* Task objective
Without reproducing any picture, copy the records word for word.

* Exercise input
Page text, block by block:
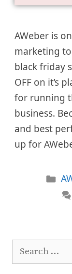
AWeber is
marketing
black friday
OFF on it’s
for running
business.
and best
up for
Search
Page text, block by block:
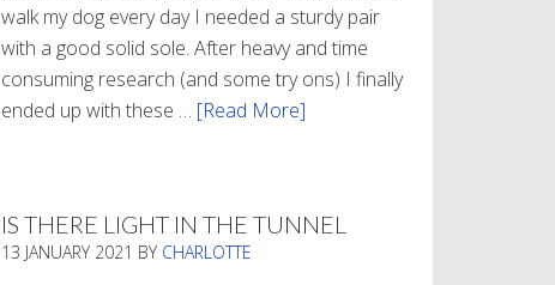
walk my dog every day I needed a sturdy pair
with a good solid sole. After heavy and time
consuming research (and some try ons) I finally
ended up with these … [Read More]
IS THERE LIGHT IN THE TUNNEL
13 JANUARY 2021 BY CHARLOTTE
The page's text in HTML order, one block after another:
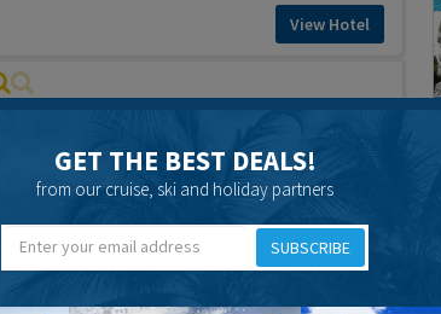
View Hotel
View Hotel
GET THE BEST DEALS!
from our cruise, ski and holiday partners
SUBSCRIBE
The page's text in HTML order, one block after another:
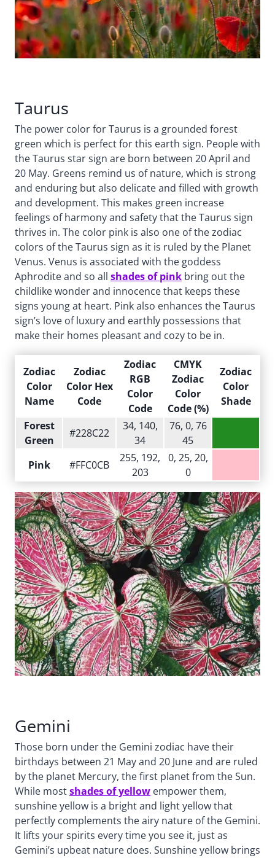
Taurus
The power color for Taurus is a grounded forest
green which is perfect for this earth sign. People with
the Taurus star sign are born between 20 April and
20 May. Greens remind us of nature, which is strong
and enduring but also delicate and filled with growth
and development. This makes green increase
feelings of harmony and safety that the Taurus sign
thrives in. The color pink is also one of the zodiac
colors of the Taurus sign as it is ruled by the Planet
Venus. Venus is associated with the goddess
Aphrodite and so all shades of pink bring out the
childlike wonder and innocence that keeps these
signs young at heart. Pink also enhances the Taurus
sign’s love of luxury and earthly possessions that
make their homes pleasant and cozy to be in.
Zodiac
Color
Name
Zodiac
Color Hex
Code
Zodiac
RGB
Color
Code
CMYK
Zodiac
Color
Code (%)
Zodiac
Color
Shade
Forest
Green
#228C22
34, 140,
34
76, 0, 76
45
Pink
#FFC0CB
255, 192,
203
0, 25, 20,
0
Gemini
Those born under the Gemini zodiac have their
birthdays between 21 May and 20 June and are ruled
by the planet Mercury, the first planet from the Sun.
While mostshades of yellow empower them,
sunshine yellow is a bright and light yellow that
perfectly complements the airy nature of the Gemini.
It lifts your spirits every time you see it, just as
Gemini’s upbeat nature does. Sunshine yellow brings
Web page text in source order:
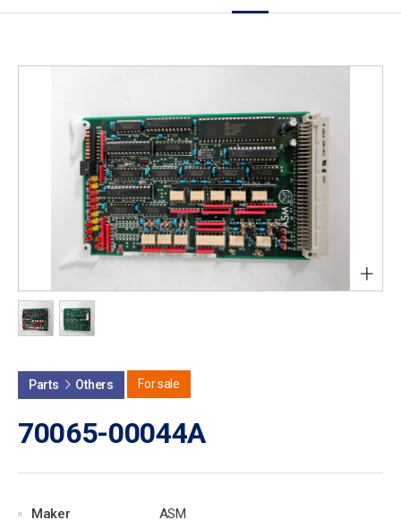
+
Parts Others For sale
70065-00044A
Maker
ASM
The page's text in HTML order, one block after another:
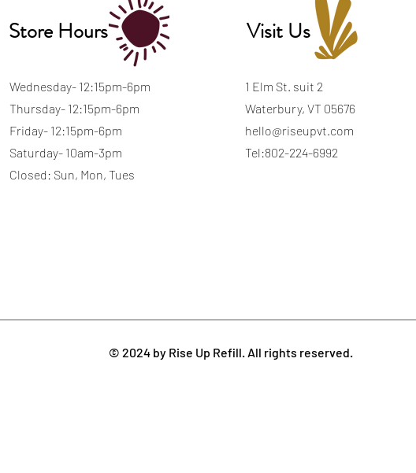
Store Hours
Wednesday- 12:15pm-6pm
Thursday- 12:15pm-6pm
Friday- 12:15pm-6pm
Saturday- 10am-3pm
Closed: Sun, Mon, Tues
Visit Us
1 Elm St. suit 2
Waterbury, VT 05676
hello@riseupvt.com
Tel:802-224-6992
© 2024 by Rise Up Refill. All rights reserved.
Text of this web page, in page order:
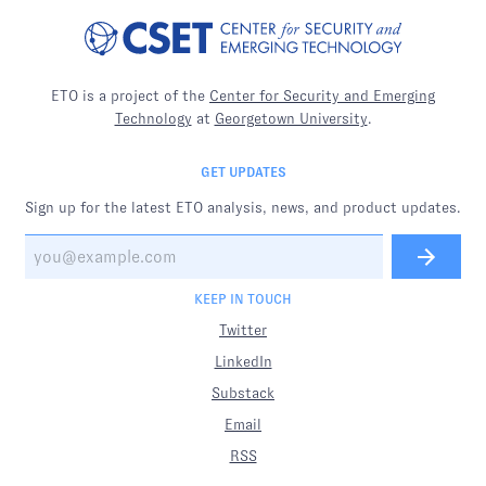
ETO is a project of the Center for Security and Emerging
Technology at Georgetown University.
GET UPDATES
Sign up for the latest ETO analysis, news, and product updates.
KEEP IN TOUCH
Twitter
LinkedIn
Substack
Email
RSS
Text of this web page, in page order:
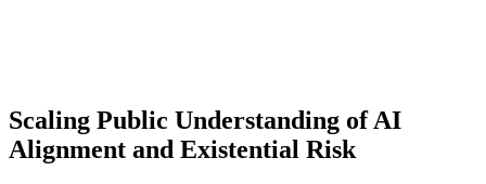
Scaling Public Understanding of AI
Alignment and Existential Risk
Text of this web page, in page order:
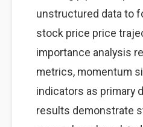
unstructured data to
stock price price
importance analysis
metrics, momentum
indicators as primary
results demonstrate
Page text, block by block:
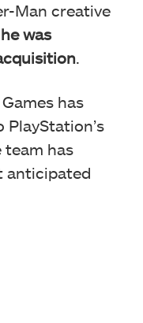
Man creative
he was
.
has
PlayStation’s
has
anticipated

* Answer section
Page text, block by block:
AWeber is
marketing
black friday
OFF on it’s
for running
business.
and best
up for
Search
Page text, block by block:
walk my dog every day I needed a sturdy pair
with a good solid sole. After heavy and time
consuming research (and some try ons) I finally
ended up with these … [Read More]
IS THERE LIGHT IN THE TUNNEL
13 JANUARY 2021 BY CHARLOTTE
The page's text in HTML order, one block after another:
View Hotel
View Hotel
GET THE BEST DEALS!
from our cruise, ski and holiday partners
SUBSCRIBE
The page's text in HTML order, one block after another:
Taurus
The power color for Taurus is a grounded forest
green which is perfect for this earth sign. People with
the Taurus star sign are born between 20 April and
20 May. Greens remind us of nature, which is strong
and enduring but also delicate and filled with growth
and development. This makes green increase
feelings of harmony and safety that the Taurus sign
thrives in. The color pink is also one of the zodiac
colors of the Taurus sign as it is ruled by the Planet
Venus. Venus is associated with the goddess
Aphrodite and so all shades of pink bring out the
childlike wonder and innocence that keeps these
signs young at heart. Pink also enhances the Taurus
sign’s love of luxury and earthly possessions that
make their homes pleasant and cozy to be in.
Zodiac
Color
Name
Zodiac
Color Hex
Code
Zodiac
RGB
Color
Code
CMYK
Zodiac
Color
Code (%)
Zodiac
Color
Shade
Forest
Green
#228C22
34, 140,
34
76, 0, 76
45
Pink
#FFC0CB
255, 192,
203
0, 25, 20,
0
Gemini
Those born under the Gemini zodiac have their
birthdays between 21 May and 20 June and are ruled
by the planet Mercury, the first planet from the Sun.
While mostshades of yellow empower them,
sunshine yellow is a bright and light yellow that
perfectly complements the airy nature of the Gemini.
It lifts your spirits every time you see it, just as
Gemini’s upbeat nature does. Sunshine yellow brings
Web page text in source order:
+
Parts Others For sale
70065-00044A
Maker
ASM
The page's text in HTML order, one block after another:
Store Hours
Wednesday- 12:15pm-6pm
Thursday- 12:15pm-6pm
Friday- 12:15pm-6pm
Saturday- 10am-3pm
Closed: Sun, Mon, Tues
Visit Us
1 Elm St. suit 2
Waterbury, VT 05676
hello@riseupvt.com
Tel:802-224-6992
© 2024 by Rise Up Refill. All rights reserved.
Text of this web page, in page order:
ETO is a project of the Center for Security and Emerging
Technology at Georgetown University.
GET UPDATES
Sign up for the latest ETO analysis, news, and product updates.
KEEP IN TOUCH
Twitter
LinkedIn
Substack
Email
RSS
Text of this web page, in page order:
Scaling Public Understanding of AI
Alignment and Existential Risk
Text of this web page, in page order:
unstructured data to
stock price price
importance analysis
metrics, momentum
indicators as primary
results demonstrate
Page text, block by block:
Man creative
he was
.
has
PlayStation’s
has
anticipated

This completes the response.